I can conclude these light-hearted musings in no better way than to apply two serious points made by Stephen Abrahamson in his analysis of disease. The first point is that there is no systematic data collection of development efforts in Indonesian education and related pathologies. In the absence of data, the space is filled with internal reports, opinion, and rhetoric aimed at sustaining treasured points of view, and defending the status quo. With accurate data we begin a process of a more reasoned approach to giving kids the chance of a better education.
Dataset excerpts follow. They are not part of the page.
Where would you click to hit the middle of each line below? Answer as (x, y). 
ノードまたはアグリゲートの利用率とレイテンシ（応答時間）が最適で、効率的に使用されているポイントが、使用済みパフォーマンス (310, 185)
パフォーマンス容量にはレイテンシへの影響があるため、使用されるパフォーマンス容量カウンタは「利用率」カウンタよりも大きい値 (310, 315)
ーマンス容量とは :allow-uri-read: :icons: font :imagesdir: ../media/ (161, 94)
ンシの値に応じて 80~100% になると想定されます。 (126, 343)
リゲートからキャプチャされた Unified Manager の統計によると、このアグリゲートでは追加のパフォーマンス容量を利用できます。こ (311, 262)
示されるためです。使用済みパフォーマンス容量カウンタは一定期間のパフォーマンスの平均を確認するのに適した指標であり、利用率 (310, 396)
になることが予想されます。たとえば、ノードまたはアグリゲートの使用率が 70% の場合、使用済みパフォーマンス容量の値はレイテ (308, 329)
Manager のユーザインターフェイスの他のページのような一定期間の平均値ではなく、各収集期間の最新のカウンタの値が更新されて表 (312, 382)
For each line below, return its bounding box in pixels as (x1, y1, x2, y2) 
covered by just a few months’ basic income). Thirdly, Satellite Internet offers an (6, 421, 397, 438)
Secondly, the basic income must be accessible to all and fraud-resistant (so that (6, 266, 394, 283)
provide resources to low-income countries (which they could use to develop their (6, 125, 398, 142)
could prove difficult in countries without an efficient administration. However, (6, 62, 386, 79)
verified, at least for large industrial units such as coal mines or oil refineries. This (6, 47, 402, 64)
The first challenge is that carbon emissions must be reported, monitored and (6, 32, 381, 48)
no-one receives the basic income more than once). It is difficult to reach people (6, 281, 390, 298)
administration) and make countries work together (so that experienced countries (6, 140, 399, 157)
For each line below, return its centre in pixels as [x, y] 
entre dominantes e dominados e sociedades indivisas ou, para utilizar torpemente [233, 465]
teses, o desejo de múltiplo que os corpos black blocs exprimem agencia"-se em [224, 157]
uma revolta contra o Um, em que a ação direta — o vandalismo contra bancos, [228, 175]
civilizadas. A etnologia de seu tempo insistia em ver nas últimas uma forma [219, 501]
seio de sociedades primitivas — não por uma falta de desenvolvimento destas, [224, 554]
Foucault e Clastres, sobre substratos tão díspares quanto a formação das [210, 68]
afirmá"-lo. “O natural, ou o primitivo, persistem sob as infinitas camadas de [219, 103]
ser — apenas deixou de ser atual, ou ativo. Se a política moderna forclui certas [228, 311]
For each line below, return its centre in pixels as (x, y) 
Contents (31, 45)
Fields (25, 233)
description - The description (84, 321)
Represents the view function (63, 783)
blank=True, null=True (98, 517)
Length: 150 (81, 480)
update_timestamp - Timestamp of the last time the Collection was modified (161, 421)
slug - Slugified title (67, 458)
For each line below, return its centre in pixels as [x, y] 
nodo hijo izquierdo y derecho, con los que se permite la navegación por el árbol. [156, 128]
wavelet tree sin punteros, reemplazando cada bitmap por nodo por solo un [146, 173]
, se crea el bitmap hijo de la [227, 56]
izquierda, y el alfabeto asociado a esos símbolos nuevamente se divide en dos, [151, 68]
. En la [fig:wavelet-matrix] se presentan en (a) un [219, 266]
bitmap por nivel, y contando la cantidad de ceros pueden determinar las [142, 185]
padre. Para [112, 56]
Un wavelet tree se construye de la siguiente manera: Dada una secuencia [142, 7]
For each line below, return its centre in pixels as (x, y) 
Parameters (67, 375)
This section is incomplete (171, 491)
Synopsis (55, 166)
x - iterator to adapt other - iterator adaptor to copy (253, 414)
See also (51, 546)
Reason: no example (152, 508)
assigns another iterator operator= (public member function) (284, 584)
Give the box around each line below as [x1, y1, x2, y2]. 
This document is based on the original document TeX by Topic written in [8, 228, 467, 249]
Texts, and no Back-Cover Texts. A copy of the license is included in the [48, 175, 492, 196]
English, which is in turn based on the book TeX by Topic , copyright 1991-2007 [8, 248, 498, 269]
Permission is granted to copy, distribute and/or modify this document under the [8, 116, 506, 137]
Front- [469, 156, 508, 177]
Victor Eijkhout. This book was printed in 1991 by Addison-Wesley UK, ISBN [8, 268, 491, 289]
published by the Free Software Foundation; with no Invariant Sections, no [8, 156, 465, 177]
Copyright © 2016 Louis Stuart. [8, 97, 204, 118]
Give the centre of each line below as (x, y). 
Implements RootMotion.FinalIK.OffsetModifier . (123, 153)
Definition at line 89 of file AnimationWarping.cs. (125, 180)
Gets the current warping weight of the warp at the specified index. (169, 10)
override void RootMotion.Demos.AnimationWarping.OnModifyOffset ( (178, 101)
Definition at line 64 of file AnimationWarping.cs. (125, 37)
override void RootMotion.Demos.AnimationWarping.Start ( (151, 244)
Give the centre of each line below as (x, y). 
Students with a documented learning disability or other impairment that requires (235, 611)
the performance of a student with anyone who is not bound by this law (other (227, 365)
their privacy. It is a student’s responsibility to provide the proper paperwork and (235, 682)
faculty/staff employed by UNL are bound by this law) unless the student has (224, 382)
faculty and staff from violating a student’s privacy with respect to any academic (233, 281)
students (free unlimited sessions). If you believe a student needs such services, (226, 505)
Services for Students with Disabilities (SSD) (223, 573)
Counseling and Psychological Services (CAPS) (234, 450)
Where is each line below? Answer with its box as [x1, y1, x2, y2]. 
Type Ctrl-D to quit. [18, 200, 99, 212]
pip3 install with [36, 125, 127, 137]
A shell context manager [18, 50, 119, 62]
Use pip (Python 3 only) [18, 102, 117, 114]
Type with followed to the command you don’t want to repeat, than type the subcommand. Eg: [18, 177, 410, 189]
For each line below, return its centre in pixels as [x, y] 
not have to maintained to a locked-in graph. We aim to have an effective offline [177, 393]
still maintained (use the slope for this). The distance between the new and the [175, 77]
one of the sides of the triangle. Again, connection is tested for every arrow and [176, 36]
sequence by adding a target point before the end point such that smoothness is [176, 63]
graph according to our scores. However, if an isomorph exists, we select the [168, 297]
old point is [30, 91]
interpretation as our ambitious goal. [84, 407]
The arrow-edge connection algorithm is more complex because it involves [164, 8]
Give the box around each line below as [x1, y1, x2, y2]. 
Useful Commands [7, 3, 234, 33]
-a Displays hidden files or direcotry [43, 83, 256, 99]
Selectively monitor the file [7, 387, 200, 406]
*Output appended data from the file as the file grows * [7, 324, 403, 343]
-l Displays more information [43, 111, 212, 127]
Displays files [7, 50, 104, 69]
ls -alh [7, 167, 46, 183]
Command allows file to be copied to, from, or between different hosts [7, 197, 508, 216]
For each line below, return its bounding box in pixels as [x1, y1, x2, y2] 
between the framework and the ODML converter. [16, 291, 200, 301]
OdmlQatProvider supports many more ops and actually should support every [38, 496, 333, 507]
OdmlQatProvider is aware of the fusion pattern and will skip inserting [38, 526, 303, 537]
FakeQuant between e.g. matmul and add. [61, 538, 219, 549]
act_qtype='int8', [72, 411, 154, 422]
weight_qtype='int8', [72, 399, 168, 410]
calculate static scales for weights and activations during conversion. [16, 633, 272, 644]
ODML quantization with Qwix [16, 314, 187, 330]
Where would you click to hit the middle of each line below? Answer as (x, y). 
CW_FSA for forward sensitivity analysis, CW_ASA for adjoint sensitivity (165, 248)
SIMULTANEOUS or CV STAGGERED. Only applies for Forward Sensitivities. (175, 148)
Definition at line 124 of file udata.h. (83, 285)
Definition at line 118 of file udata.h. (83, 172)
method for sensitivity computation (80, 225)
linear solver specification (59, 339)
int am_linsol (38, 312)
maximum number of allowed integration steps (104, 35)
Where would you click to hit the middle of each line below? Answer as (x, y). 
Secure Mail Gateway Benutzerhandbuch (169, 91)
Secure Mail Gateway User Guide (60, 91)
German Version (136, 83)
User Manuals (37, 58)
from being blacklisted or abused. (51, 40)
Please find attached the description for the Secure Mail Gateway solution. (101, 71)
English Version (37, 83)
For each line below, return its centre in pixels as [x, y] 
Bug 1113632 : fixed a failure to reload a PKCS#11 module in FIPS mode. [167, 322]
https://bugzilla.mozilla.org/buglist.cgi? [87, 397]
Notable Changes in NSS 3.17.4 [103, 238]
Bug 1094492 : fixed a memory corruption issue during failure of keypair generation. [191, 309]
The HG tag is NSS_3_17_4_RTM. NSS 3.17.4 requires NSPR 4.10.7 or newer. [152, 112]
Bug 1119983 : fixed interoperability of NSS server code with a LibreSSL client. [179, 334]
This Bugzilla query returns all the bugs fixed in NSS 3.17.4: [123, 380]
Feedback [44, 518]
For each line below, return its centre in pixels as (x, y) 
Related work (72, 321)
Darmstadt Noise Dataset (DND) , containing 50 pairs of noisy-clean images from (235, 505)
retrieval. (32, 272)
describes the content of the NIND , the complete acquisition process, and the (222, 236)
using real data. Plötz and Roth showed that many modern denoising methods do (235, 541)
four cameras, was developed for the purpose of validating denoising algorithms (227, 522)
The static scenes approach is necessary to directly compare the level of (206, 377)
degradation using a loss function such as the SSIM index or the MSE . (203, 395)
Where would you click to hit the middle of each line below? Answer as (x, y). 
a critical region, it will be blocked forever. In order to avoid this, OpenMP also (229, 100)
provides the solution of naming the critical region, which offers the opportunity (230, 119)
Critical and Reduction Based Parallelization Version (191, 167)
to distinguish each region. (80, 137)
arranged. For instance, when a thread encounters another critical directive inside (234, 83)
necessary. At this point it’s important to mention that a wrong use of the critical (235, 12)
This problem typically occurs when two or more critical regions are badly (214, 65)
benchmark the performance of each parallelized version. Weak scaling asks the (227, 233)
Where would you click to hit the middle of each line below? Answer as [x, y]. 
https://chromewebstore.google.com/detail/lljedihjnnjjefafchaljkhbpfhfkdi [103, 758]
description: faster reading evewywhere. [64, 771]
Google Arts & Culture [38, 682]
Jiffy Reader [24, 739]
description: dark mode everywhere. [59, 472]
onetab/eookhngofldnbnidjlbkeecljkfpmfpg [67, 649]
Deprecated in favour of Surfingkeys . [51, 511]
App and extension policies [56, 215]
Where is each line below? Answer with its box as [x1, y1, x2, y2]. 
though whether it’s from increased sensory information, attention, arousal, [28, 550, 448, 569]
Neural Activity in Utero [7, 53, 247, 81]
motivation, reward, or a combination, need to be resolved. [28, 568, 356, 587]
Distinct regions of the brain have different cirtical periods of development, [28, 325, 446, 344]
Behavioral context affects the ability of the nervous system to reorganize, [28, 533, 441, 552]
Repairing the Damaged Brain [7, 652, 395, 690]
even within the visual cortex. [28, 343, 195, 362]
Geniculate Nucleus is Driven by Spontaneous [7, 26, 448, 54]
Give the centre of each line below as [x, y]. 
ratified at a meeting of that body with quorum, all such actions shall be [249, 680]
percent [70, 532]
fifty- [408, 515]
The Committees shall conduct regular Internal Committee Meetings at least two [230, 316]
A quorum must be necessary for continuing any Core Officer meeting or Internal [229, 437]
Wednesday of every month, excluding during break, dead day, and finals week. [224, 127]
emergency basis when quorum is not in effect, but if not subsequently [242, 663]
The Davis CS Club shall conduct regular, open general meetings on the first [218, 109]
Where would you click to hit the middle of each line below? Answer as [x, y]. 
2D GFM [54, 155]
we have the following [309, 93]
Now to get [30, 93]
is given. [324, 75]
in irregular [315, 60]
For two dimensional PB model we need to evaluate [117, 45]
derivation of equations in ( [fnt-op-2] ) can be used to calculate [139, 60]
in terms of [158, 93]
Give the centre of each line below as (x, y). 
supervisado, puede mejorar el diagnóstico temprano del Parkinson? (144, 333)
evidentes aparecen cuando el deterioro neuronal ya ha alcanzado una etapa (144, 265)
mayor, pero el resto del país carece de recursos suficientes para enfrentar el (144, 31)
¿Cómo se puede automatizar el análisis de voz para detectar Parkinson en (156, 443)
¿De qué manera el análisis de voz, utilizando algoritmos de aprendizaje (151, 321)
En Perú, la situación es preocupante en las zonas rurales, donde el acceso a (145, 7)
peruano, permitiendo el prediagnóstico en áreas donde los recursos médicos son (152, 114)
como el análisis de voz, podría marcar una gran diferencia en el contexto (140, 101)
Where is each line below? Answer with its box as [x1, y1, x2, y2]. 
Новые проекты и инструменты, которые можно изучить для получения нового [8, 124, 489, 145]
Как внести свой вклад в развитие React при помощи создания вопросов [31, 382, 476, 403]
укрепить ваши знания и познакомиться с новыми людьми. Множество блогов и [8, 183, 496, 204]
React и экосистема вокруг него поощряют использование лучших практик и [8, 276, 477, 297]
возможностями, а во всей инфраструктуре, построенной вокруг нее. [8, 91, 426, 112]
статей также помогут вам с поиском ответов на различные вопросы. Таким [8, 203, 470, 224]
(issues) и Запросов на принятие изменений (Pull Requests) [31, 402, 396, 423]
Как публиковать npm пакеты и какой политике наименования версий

The second and final point, as Abrahamson notes, is that humankind survived millennia without understanding diseases and their causes. But in today’s knowledge society it is no longer acceptable to plough on without a sound, research-based understanding of the pathological processes of educational development, processes for which we all share some responsibility.
References
Abrahamson, S. (1996). Diseases of the Curriculum. Chapter IV, in: Essays on Medical Education. Lanham, Maryland: University Press of America, pp. 39-59.
Cannon, R.A. (2001). Pedagogy: A Point of View. Teaching in Higher Education, 6, (3), 415 - 419.
Cannon, R.A. and Arlianti, R. (2008). Review of Education Development Models. Report prepared for The World Bank, Jakarta, 30 November 2008. (Available from the author.)
Jones, P.W. (2008). The Impossible Dream: Education and the MDGs. Harvard Educational Review, Fall, 34 – 38.
Knowledge Translation; A Research Matters Toolkit. (2008). IDRC, Research Matters and Swiss Agency for Development and Cooperation. Ottawa. Available: ww.reseach-matters.net. Accessed 3 March 2009.


[1] For those too young and innocent, an OHP or Overhead Projector, is a device for projecting images onto a screen behind the teacher.